[Excerpts from a dataset]
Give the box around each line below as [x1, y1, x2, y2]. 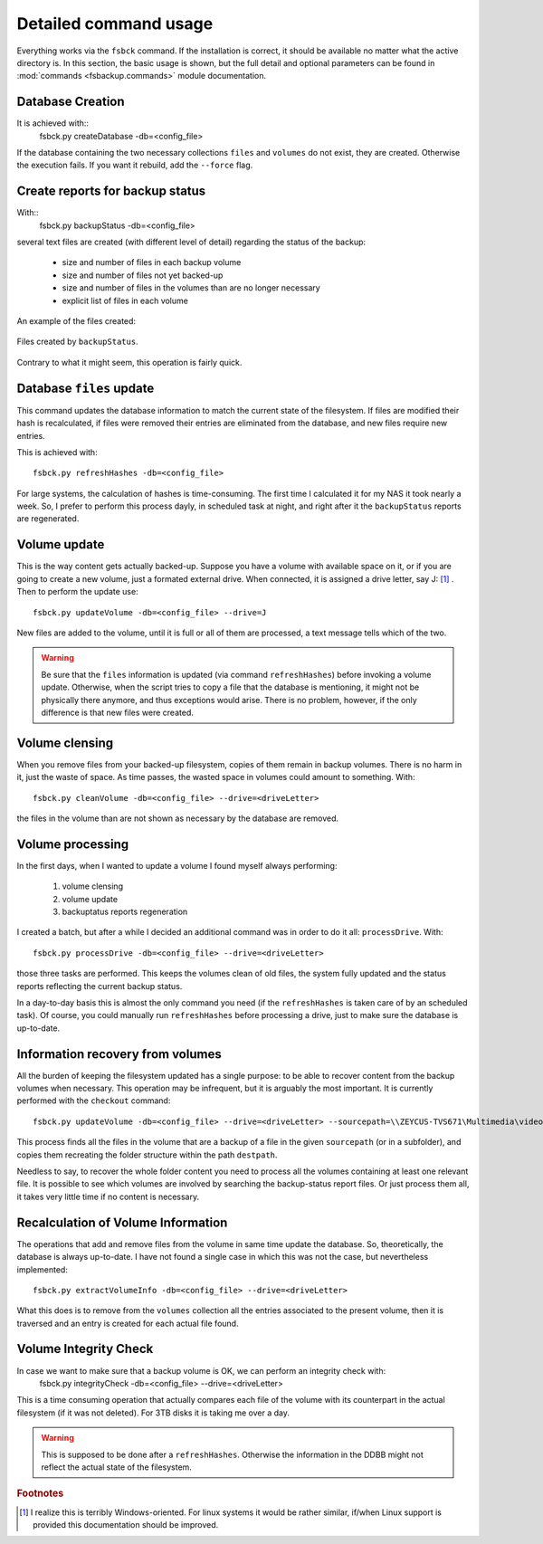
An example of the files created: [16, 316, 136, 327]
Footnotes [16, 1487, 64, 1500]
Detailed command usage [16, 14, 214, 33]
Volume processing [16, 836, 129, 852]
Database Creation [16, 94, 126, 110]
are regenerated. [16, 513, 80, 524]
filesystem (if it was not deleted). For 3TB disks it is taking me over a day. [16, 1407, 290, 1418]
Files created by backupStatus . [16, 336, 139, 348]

---

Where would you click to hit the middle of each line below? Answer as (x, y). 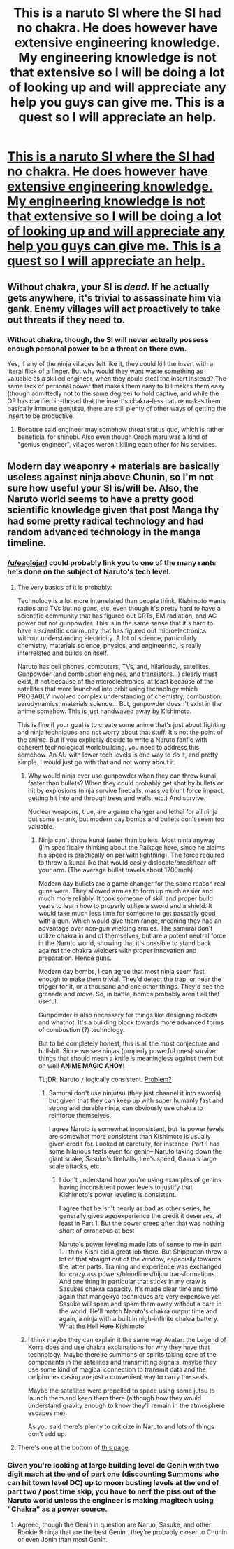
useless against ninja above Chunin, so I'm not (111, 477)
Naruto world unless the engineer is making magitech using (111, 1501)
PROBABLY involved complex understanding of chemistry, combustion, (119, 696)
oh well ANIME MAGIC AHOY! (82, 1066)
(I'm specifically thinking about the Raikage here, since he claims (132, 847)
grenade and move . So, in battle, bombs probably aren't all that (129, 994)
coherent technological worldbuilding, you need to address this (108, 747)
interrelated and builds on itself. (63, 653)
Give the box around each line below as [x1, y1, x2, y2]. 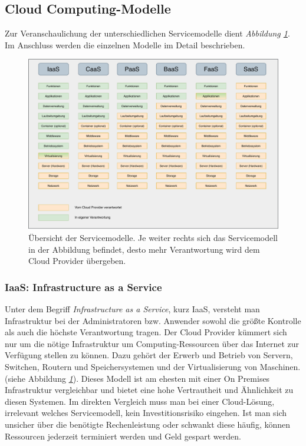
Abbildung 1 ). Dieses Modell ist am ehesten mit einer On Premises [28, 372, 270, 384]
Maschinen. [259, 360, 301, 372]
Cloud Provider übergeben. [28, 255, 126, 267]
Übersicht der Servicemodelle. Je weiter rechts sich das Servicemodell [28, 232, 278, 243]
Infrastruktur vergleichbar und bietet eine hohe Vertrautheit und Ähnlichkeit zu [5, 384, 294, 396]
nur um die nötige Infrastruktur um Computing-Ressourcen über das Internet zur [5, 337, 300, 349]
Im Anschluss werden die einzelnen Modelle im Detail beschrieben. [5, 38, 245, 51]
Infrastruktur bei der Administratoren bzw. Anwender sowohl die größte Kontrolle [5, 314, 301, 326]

_Your assignment_. When you reach the line containing "are regenerated. [16, 513, 80, 524]" in the data above, start copying exactly, and stop after the line containing "Files created by".

_Task answer_.
are regenerated. [16, 513, 80, 524]
filesystem (if it was not deleted). For 3TB disks it is taking me over a day. [16, 1407, 290, 1418]
Files created by backupStatus . [16, 336, 139, 348]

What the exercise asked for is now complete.